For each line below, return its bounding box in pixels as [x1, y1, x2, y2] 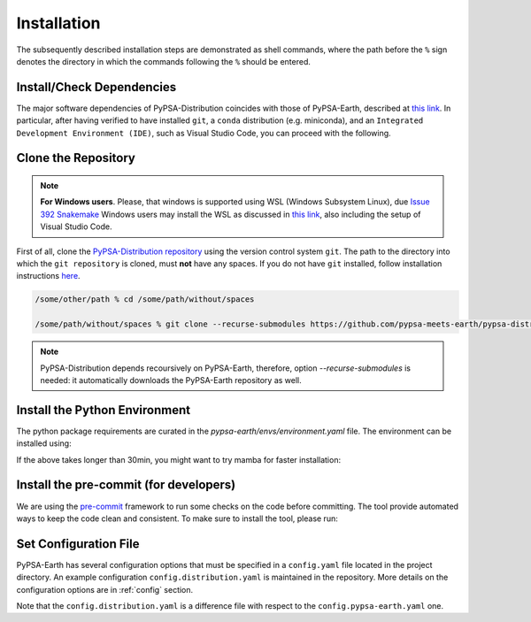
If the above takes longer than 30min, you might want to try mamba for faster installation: [16, 454, 341, 465]
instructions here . [16, 271, 81, 281]
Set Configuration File [16, 536, 140, 551]
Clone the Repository [16, 150, 136, 165]
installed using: [16, 438, 72, 449]
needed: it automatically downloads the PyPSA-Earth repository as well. [40, 374, 303, 385]
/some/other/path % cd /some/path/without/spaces [35, 295, 255, 304]
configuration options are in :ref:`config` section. [16, 584, 194, 595]
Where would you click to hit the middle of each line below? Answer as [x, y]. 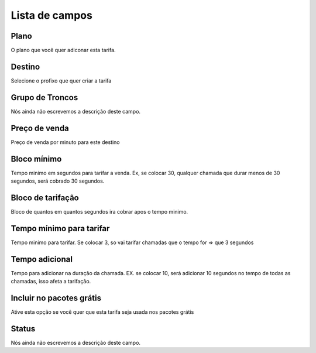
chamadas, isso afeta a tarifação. [51, 282]
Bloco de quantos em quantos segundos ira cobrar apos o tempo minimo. [99, 211]
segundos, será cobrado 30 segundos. [58, 181]
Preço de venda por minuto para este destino [65, 142]
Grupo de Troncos [44, 97]
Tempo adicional [42, 259]
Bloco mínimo [36, 159]
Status [23, 329]
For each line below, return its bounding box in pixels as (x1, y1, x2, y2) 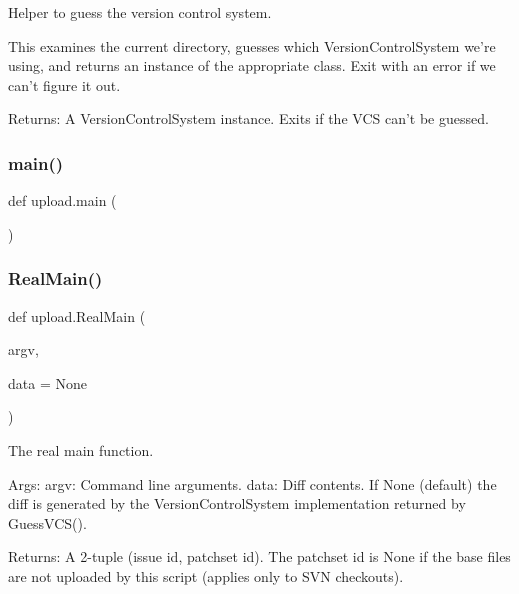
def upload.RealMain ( (8, 305, 146, 326)
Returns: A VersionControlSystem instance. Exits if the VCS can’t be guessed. (8, 108, 489, 129)
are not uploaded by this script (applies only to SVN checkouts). (8, 565, 404, 586)
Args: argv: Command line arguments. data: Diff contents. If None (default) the (8, 473, 497, 494)
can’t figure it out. (8, 74, 121, 95)
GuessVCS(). (8, 512, 87, 533)
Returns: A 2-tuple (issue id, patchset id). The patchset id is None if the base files (8, 546, 511, 567)
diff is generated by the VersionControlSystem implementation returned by (8, 493, 466, 514)
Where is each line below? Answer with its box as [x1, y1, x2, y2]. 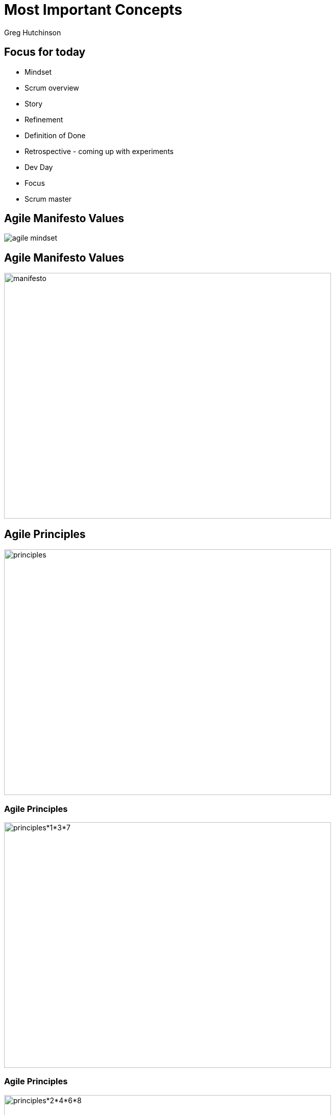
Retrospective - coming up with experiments [25, 146, 174, 156]
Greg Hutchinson [4, 28, 61, 37]
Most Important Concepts [4, 1, 182, 18]
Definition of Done [25, 131, 86, 140]
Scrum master [25, 194, 72, 203]
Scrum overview [25, 83, 79, 92]
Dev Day [25, 162, 53, 171]
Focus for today [4, 46, 86, 59]
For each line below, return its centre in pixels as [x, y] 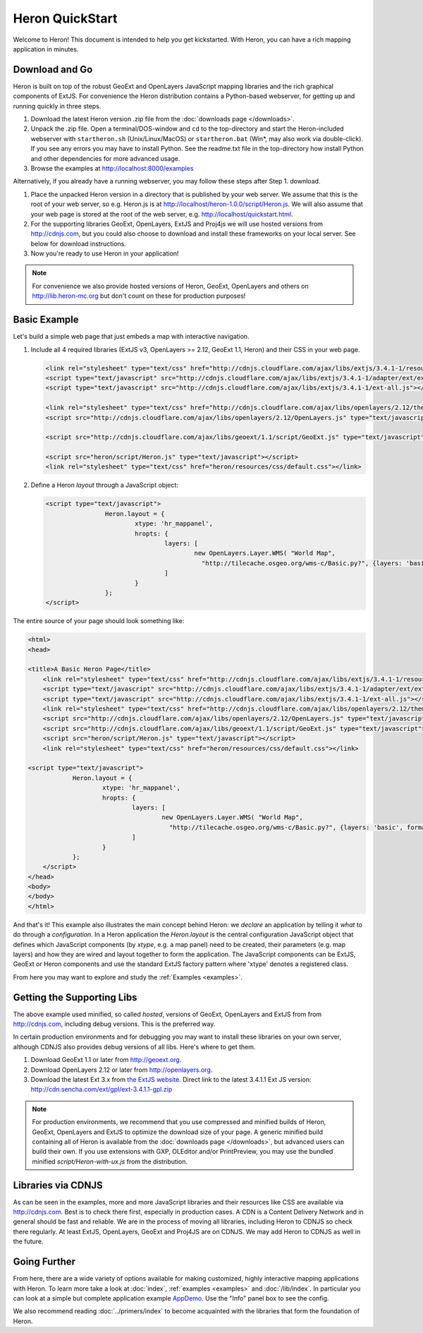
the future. [28, 1241]
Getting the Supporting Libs [75, 997]
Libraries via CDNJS [58, 1185]
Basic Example [46, 320]
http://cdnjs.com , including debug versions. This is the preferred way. [114, 1024]
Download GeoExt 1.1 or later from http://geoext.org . [106, 1060]
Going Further [44, 1262]
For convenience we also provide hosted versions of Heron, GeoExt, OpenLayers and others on [171, 286]
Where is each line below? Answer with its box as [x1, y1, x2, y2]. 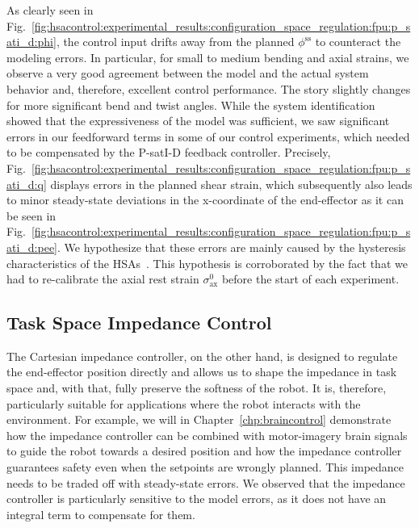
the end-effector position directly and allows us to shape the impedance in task [6, 363, 397, 380]
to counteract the [315, 33, 401, 50]
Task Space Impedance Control [6, 310, 272, 335]
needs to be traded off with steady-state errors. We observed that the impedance [6, 474, 405, 491]
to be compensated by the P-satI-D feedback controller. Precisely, [6, 144, 331, 161]
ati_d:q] [6, 175, 47, 192]
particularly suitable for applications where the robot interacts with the [6, 395, 361, 412]
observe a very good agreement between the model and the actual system [6, 65, 369, 82]
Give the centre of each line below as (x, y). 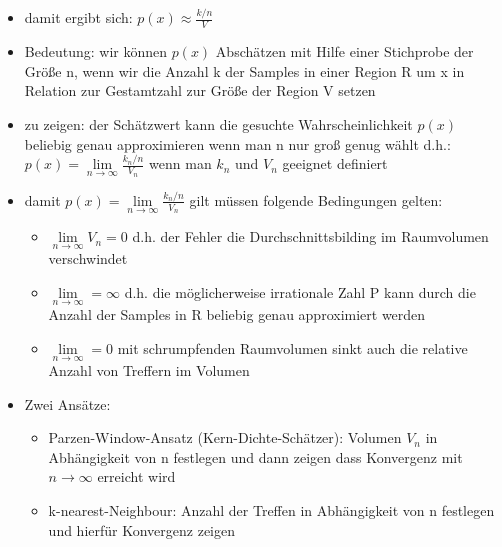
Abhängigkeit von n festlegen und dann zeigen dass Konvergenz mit (255, 456)
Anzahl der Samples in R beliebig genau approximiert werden (237, 314)
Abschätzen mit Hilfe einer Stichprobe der (344, 51)
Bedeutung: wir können (95, 51)
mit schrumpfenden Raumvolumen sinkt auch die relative (292, 347)
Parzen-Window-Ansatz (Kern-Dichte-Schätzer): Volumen (225, 437)
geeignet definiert (335, 163)
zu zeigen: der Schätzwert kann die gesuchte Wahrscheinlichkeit (218, 123)
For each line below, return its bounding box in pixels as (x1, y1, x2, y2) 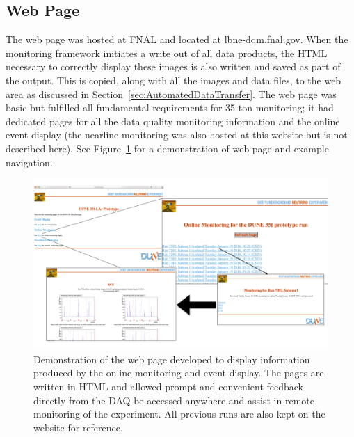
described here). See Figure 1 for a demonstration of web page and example (6, 141, 329, 155)
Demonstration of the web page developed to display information (33, 351, 310, 366)
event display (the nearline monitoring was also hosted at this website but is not (6, 127, 348, 142)
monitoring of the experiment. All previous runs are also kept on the (33, 406, 325, 421)
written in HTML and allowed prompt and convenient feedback (33, 379, 304, 394)
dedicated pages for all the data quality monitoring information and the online (6, 113, 340, 128)
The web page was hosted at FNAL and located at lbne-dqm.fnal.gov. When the (6, 32, 348, 47)
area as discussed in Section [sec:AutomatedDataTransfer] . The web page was (6, 86, 337, 101)
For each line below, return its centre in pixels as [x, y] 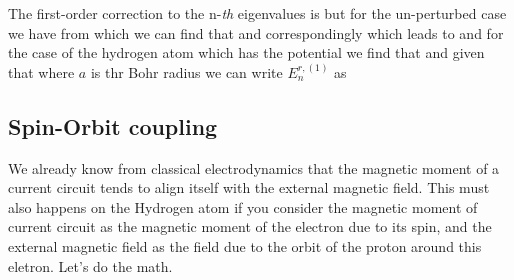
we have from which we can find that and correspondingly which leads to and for [256, 32]
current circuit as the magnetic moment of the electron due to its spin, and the [250, 226]
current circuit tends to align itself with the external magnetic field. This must [249, 187]
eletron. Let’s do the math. [90, 265]
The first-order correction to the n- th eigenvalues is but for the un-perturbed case [257, 13]
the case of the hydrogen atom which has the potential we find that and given [246, 52]
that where [41, 71]
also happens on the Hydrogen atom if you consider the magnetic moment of [243, 206]
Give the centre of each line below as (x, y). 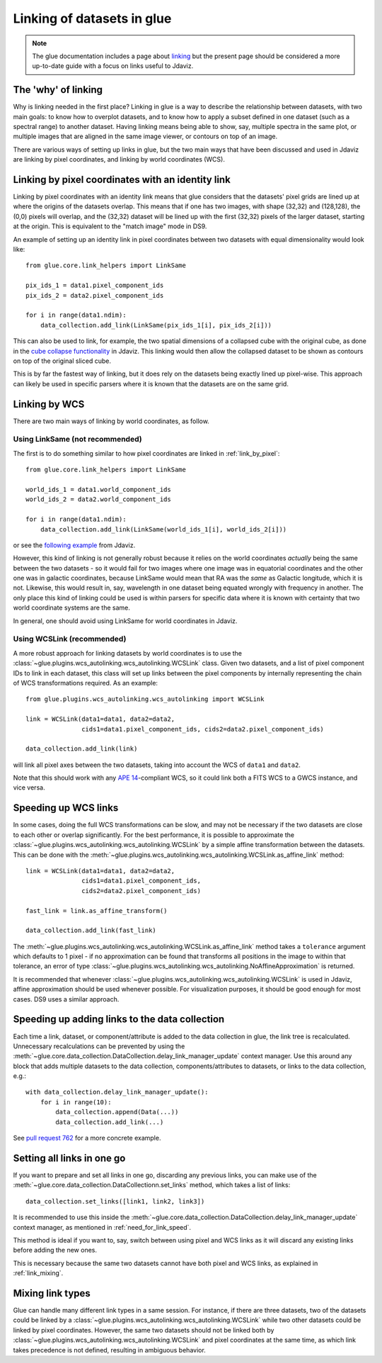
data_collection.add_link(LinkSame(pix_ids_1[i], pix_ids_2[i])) (156, 325)
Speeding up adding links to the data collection (119, 1020)
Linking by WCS (49, 404)
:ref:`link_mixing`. (38, 1273)
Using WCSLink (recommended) (70, 639)
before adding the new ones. (55, 1250)
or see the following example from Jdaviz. (74, 545)
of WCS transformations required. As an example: (86, 683)
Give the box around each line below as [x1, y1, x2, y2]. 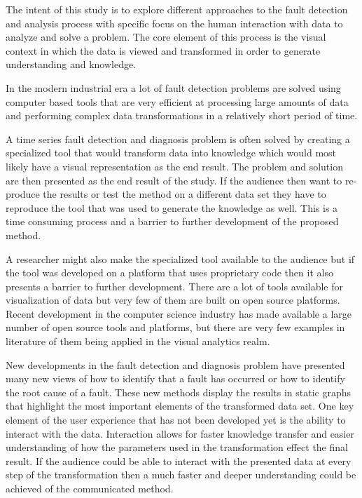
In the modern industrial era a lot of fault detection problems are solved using [6, 80, 341, 95]
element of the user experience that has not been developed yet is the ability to [6, 412, 346, 427]
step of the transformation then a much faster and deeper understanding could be [6, 467, 356, 482]
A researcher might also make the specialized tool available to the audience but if [6, 251, 355, 266]
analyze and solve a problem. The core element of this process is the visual [6, 29, 326, 44]
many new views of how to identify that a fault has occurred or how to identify [6, 371, 345, 386]
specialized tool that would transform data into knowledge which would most [6, 145, 337, 160]
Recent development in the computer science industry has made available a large [6, 306, 351, 321]
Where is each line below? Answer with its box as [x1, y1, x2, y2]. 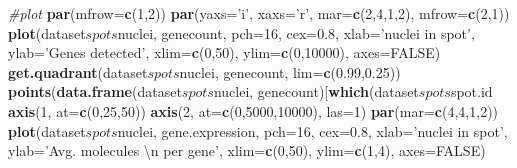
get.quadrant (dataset [8, 61, 148, 82]
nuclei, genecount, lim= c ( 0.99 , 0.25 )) [179, 61, 401, 82]
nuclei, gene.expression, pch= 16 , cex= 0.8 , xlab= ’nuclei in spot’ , [117, 120, 508, 141]
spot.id [450, 81, 493, 102]
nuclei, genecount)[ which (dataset [213, 81, 419, 102]
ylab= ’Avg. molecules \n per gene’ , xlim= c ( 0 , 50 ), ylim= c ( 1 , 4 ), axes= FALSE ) [8, 140, 486, 161]
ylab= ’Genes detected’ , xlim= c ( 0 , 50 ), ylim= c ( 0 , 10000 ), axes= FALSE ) [8, 42, 441, 63]
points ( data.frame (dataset [8, 81, 182, 102]

- YOUR ASSIGNMENT: Every record should be duplicated exactly, though any picture in it must be left out.

- ANSWER AREA:
For each line below, return its bounding box in pixels as [x1, y1, x2, y2] 
If the above takes longer than 30min, you might want to try mamba for faster installation: [16, 454, 341, 465]
instructions here . [16, 271, 81, 281]
Set Configuration File [16, 536, 140, 551]
Clone the Repository [16, 150, 136, 165]
installed using: [16, 438, 72, 449]
needed: it automatically downloads the PyPSA-Earth repository as well. [40, 374, 303, 385]
/some/other/path % cd /some/path/without/spaces [35, 295, 255, 304]
configuration options are in :ref:`config` section. [16, 584, 194, 595]
Where would you click to hit the middle of each line below? Answer as [x, y]. 
chamadas, isso afeta a tarifação. [51, 282]
Bloco de quantos em quantos segundos ira cobrar apos o tempo minimo. [99, 211]
segundos, será cobrado 30 segundos. [58, 181]
Preço de venda por minuto para este destino [65, 142]
Grupo de Troncos [44, 97]
Tempo adicional [42, 259]
Bloco mínimo [36, 159]
Status [23, 329]
For each line below, return its bounding box in pixels as (x1, y1, x2, y2) 
def upload.RealMain ( (8, 305, 146, 326)
Returns: A VersionControlSystem instance. Exits if the VCS can’t be guessed. (8, 108, 489, 129)
are not uploaded by this script (applies only to SVN checkouts). (8, 565, 404, 586)
Args: argv: Command line arguments. data: Diff contents. If None (default) the (8, 473, 497, 494)
can’t figure it out. (8, 74, 121, 95)
GuessVCS(). (8, 512, 87, 533)
Returns: A 2-tuple (issue id, patchset id). The patchset id is None if the base files (8, 546, 511, 567)
diff is generated by the VersionControlSystem implementation returned by (8, 493, 466, 514)
Where is each line below? Answer with its box as [x1, y1, x2, y2]. 
Retrospective - coming up with experiments [25, 146, 174, 156]
Greg Hutchinson [4, 28, 61, 37]
Most Important Concepts [4, 1, 182, 18]
Definition of Done [25, 131, 86, 140]
Scrum master [25, 194, 72, 203]
Scrum overview [25, 83, 79, 92]
Dev Day [25, 162, 53, 171]
Focus for today [4, 46, 86, 59]
For each line below, return its centre in pixels as [x, y] 
the future. [28, 1241]
Getting the Supporting Libs [75, 997]
Libraries via CDNJS [58, 1185]
Basic Example [46, 320]
http://cdnjs.com , including debug versions. This is the preferred way. [114, 1024]
Download GeoExt 1.1 or later from http://geoext.org . [106, 1060]
Going Further [44, 1262]
For convenience we also provide hosted versions of Heron, GeoExt, OpenLayers and others on [171, 286]
Where is each line below? Answer with its box as [x1, y1, x2, y2]. 
the end-effector position directly and allows us to shape the impedance in task [6, 363, 397, 380]
to counteract the [315, 33, 401, 50]
Task Space Impedance Control [6, 310, 272, 335]
needs to be traded off with steady-state errors. We observed that the impedance [6, 474, 405, 491]
to be compensated by the P-satI-D feedback controller. Precisely, [6, 144, 331, 161]
ati_d:q] [6, 175, 47, 192]
particularly suitable for applications where the robot interacts with the [6, 395, 361, 412]
observe a very good agreement between the model and the actual system [6, 65, 369, 82]
Give the centre of each line below as (x, y). 
Abhängigkeit von n festlegen und dann zeigen dass Konvergenz mit (255, 456)
Anzahl der Samples in R beliebig genau approximiert werden (237, 314)
Abschätzen mit Hilfe einer Stichprobe der (344, 51)
Bedeutung: wir können (95, 51)
mit schrumpfenden Raumvolumen sinkt auch die relative (292, 347)
Parzen-Window-Ansatz (Kern-Dichte-Schätzer): Volumen (225, 437)
geeignet definiert (335, 163)
zu zeigen: der Schätzwert kann die gesuchte Wahrscheinlichkeit (218, 123)
For each line below, return its bounding box in pixels as (x1, y1, x2, y2) 
described here). See Figure 1 for a demonstration of web page and example (6, 141, 329, 155)
Demonstration of the web page developed to display information (33, 351, 310, 366)
event display (the nearline monitoring was also hosted at this website but is not (6, 127, 348, 142)
monitoring of the experiment. All previous runs are also kept on the (33, 406, 325, 421)
written in HTML and allowed prompt and convenient feedback (33, 379, 304, 394)
dedicated pages for all the data quality monitoring information and the online (6, 113, 340, 128)
The web page was hosted at FNAL and located at lbne-dqm.fnal.gov. When the (6, 32, 348, 47)
area as discussed in Section [sec:AutomatedDataTransfer] . The web page was (6, 86, 337, 101)
For each line below, return its centre in pixels as [x, y] 
we have from which we can find that and correspondingly which leads to and for [256, 32]
current circuit as the magnetic moment of the electron due to its spin, and the [250, 226]
current circuit tends to align itself with the external magnetic field. This must [249, 187]
eletron. Let’s do the math. [90, 265]
The first-order correction to the n- th eigenvalues is but for the un-perturbed case [257, 13]
the case of the hydrogen atom which has the potential we find that and given [246, 52]
that where [41, 71]
also happens on the Hydrogen atom if you consider the magnetic moment of [243, 206]
Give the centre of each line below as (x, y). 
data_collection.add_link(LinkSame(pix_ids_1[i], pix_ids_2[i])) (156, 325)
Speeding up adding links to the data collection (119, 1020)
Linking by WCS (49, 404)
:ref:`link_mixing`. (38, 1273)
Using WCSLink (recommended) (70, 639)
before adding the new ones. (55, 1250)
or see the following example from Jdaviz. (74, 545)
of WCS transformations required. As an example: (86, 683)
Give the box around each line below as [x1, y1, x2, y2]. 
In the modern industrial era a lot of fault detection problems are solved using [6, 80, 341, 95]
element of the user experience that has not been developed yet is the ability to [6, 412, 346, 427]
step of the transformation then a much faster and deeper understanding could be [6, 467, 356, 482]
A researcher might also make the specialized tool available to the audience but if [6, 251, 355, 266]
analyze and solve a problem. The core element of this process is the visual [6, 29, 326, 44]
many new views of how to identify that a fault has occurred or how to identify [6, 371, 345, 386]
specialized tool that would transform data into knowledge which would most [6, 145, 337, 160]
Recent development in the computer science industry has made available a large [6, 306, 351, 321]
Where is each line below? Answer with its box as [x1, y1, x2, y2]. 
get.quadrant (dataset [8, 61, 148, 82]
nuclei, genecount, lim= c ( 0.99 , 0.25 )) [179, 61, 401, 82]
nuclei, gene.expression, pch= 16 , cex= 0.8 , xlab= ’nuclei in spot’ , [117, 120, 508, 141]
spot.id [450, 81, 493, 102]
nuclei, genecount)[ which (dataset [213, 81, 419, 102]
ylab= ’Avg. molecules \n per gene’ , xlim= c ( 0 , 50 ), ylim= c ( 1 , 4 ), axes= FALSE ) [8, 140, 486, 161]
ylab= ’Genes detected’ , xlim= c ( 0 , 50 ), ylim= c ( 0 , 10000 ), axes= FALSE ) [8, 42, 441, 63]
points ( data.frame (dataset [8, 81, 182, 102]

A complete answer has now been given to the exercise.